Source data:

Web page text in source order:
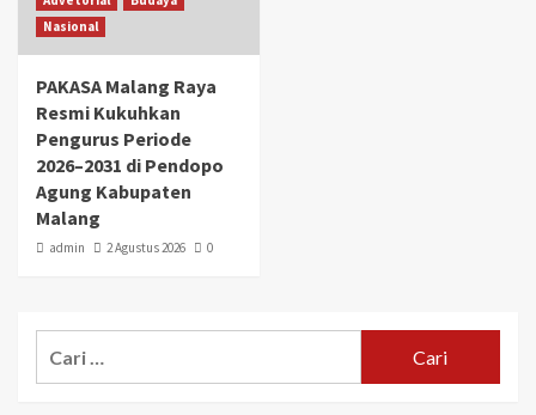
Nasional
PAKASA Malang Raya
Resmi Kukuhkan
Pengurus Periode
2026–2031 di Pendopo
Agung Kabupaten
Malang
admin 2 Agustus 2026 0
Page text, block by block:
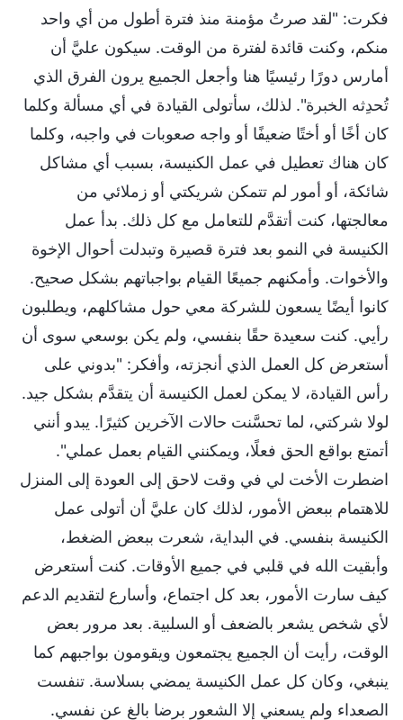
فكرت: "لقد صرتُ مؤمنة منذ فترة أطول من أي واحد
منكم، وكنت قائدة لفترة من الوقت. سيكون عليَّ أن
أمارس دورًا رئيسيًا هنا وأجعل الجميع يرون الفرق الذي
تُحدِثه الخبرة". لذلك، سأتولى القيادة في أي مسألة وكلما
كان أخًا أو أختًا ضعيفًا أو واجه صعوبات في واجبه، وكلما
كان هناك تعطيل في عمل الكنيسة، بسبب أي مشاكل
شائكة، أو أمور لم تتمكن شريكتي أو زملائي من
معالجتها، كنت أتقدَّم للتعامل مع كل ذلك. بدأ عمل
الكنيسة في النمو بعد فترة قصيرة وتبدلت أحوال الإخوة
والأخوات. وأمكنهم جميعًا القيام بواجباتهم بشكل صحيح.
كانوا أيضًا يسعون للشركة معي حول مشاكلهم، ويطلبون
رأيي. كنت سعيدة حقًا بنفسي، ولم يكن بوسعي سوى أن
أستعرض كل العمل الذي أنجزته، وأفكر: "بدوني على
رأس القيادة، لا يمكن لعمل الكنيسة أن يتقدَّم بشكل جيد.
لولا شركتي، لما تحسَّنت حالات الآخرين كثيرًا. يبدو أنني
أتمتع بواقع الحق فعلًا، ويمكنني القيام بعمل عملي".
اضطرت الأخت لي في وقت لاحق إلى العودة إلى المنزل
للاهتمام ببعض الأمور، لذلك كان عليَّ أن أتولى عمل
الكنيسة بنفسي. في البداية، شعرت ببعض الضغط،
وأبقيت الله في قلبي في جميع الأوقات. كنت أستعرض
كيف سارت الأمور، بعد كل اجتماع، وأسارع لتقديم الدعم
لأي شخص يشعر بالضعف أو السلبية. بعد مرور بعض
الوقت، رأيت أن الجميع يجتمعون ويقومون بواجبهم كما
ينبغي، وكان كل عمل الكنيسة يمضي بسلاسة. تنفست
الصعداء ولم يسعني إلا الشعور برضا بالغ عن نفسي.
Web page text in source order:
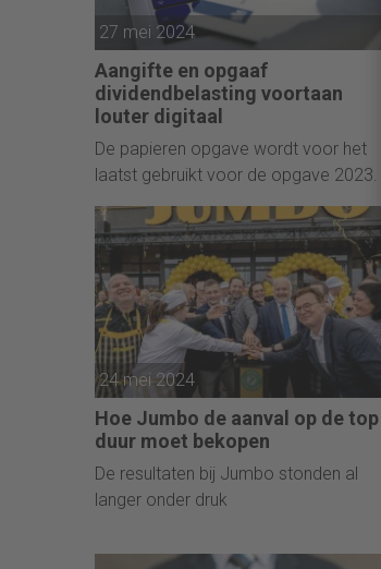
27 mei 2024
Aangifte en opgaaf
dividendbelasting voortaan
louter digitaal
De papieren opgave wordt voor het
laatst gebruikt voor de opgave 2023.
24 mei 2024
Hoe Jumbo de aanval op de top
duur moet bekopen
De resultaten bij Jumbo stonden al
langer onder druk
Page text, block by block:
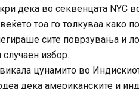
дека во секвенцата NYC
тоа го толкуваа како
сите поврзувања и
избор.
цунамито во
дека американските и
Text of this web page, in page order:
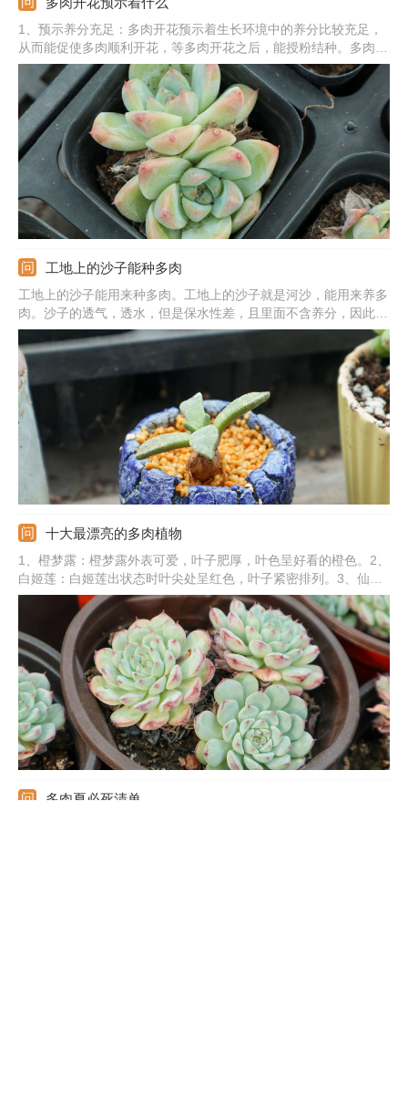
1、预示养分充足：多肉开花预示着生长环境中的养分比较充足，
从而能促使多肉顺利开花，等多肉开花之后，能授粉结种。多肉的
种类很多，对于某一些多肉来说，开花预示着死亡，之后会逐渐衰
败，走向死亡。2、预示的精神：多肉开花能预示着一种好运和积
极向上的态度，也寓意着身体健康，生活顺利，还寓意着顽强的意
志力。
工地上的沙子能种多肉
工地上的沙子能用来种多肉。工地上的沙子就是河沙，能用来养多
肉。沙子的透气，透水，但是保水性差，且里面不含养分，因此不
可用纯沙子。可在沙子中掺杂泥炭土、颗粒土，泥炭土中富含营
养，沙子和颗粒土可提高土壤的透气透水能力，从而可促使多肉植
物旺盛生长。
十大最漂亮的多肉植物
1、橙梦露：橙梦露外表可爱，叶子肥厚，叶色呈好看的橙色。2、
白姬莲：白姬莲出状态时叶尖处呈红色，叶子紧密排列。3、仙女
杯：仙女杯的叶片是白色，叶尖是有一定弧形的。4、红宝石：红
宝石叶色好看，外表通红，叶子排列呈莲花座。5、其他：还有碧
光环、静夜、蓝苹果、爱斯诺、唐印、奶酪。
多肉夏必死清单
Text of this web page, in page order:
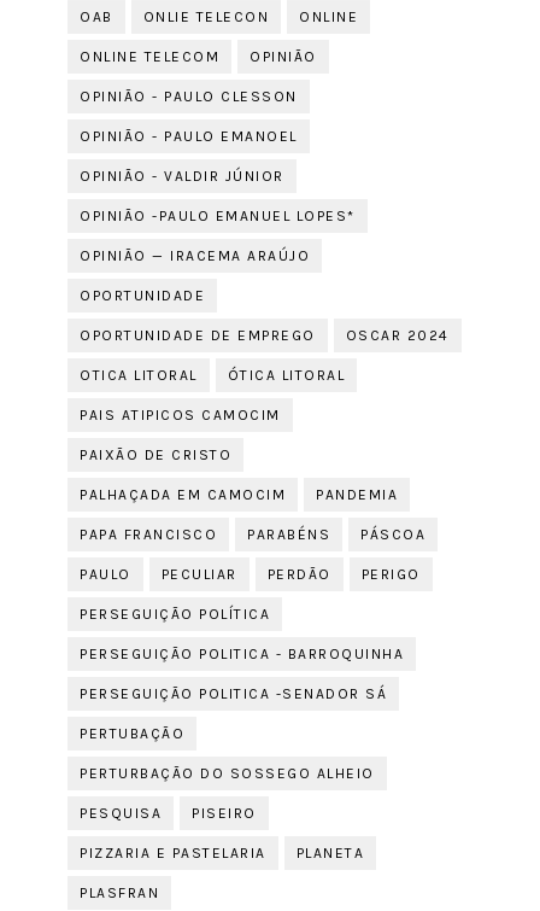
OAB ONLIE TELECON ONLINE
ONLINE TELECOM OPINIÃO
OPINIÃO - PAULO CLESSON
OPINIÃO - PAULO EMANOEL
OPINIÃO - VALDIR JÚNIOR
OPINIÃO -PAULO EMANUEL LOPES*
OPINIÃO — IRACEMA ARAÚJO
OPORTUNIDADE
OPORTUNIDADE DE EMPREGO OSCAR 2024
OTICA LITORAL ÓTICA LITORAL
PAIS ATIPICOS CAMOCIM
PAIXÃO DE CRISTO
PALHAÇADA EM CAMOCIM PANDEMIA
PAPA FRANCISCO PARABÉNS PÁSCOA
PAULO PECULIAR PERDÃO PERIGO
PERSEGUIÇÃO POLÍTICA
PERSEGUIÇÃO POLITICA - BARROQUINHA
PERSEGUIÇÃO POLITICA -SENADOR SÁ
PERTUBAÇÃO
PERTURBAÇÃO DO SOSSEGO ALHEIO
PESQUISA PISEIRO
PIZZARIA E PASTELARIA PLANETA
PLASFRAN

**Exercise goal**
Once the line with "肉。沙子的透气，透水，但是保水性差，且里面不含养分，因此不" is found above, print it and every line after it through the line with "PAIXÃO DE CRISTO", exactly. Pictures stay out.

**Response area**
肉。沙子的透气，透水，但是保水性差，且里面不含养分，因此不
可用纯沙子。可在沙子中掺杂泥炭土、颗粒土，泥炭土中富含营
养，沙子和颗粒土可提高土壤的透气透水能力，从而可促使多肉植
物旺盛生长。
十大最漂亮的多肉植物
1、橙梦露：橙梦露外表可爱，叶子肥厚，叶色呈好看的橙色。2、
白姬莲：白姬莲出状态时叶尖处呈红色，叶子紧密排列。3、仙女
杯：仙女杯的叶片是白色，叶尖是有一定弧形的。4、红宝石：红
宝石叶色好看，外表通红，叶子排列呈莲花座。5、其他：还有碧
光环、静夜、蓝苹果、爱斯诺、唐印、奶酪。
多肉夏必死清单
Text of this web page, in page order:
OAB ONLIE TELECON ONLINE
ONLINE TELECOM OPINIÃO
OPINIÃO - PAULO CLESSON
OPINIÃO - PAULO EMANOEL
OPINIÃO - VALDIR JÚNIOR
OPINIÃO -PAULO EMANUEL LOPES*
OPINIÃO — IRACEMA ARAÚJO
OPORTUNIDADE
OPORTUNIDADE DE EMPREGO OSCAR 2024
OTICA LITORAL ÓTICA LITORAL
PAIS ATIPICOS CAMOCIM
PAIXÃO DE CRISTO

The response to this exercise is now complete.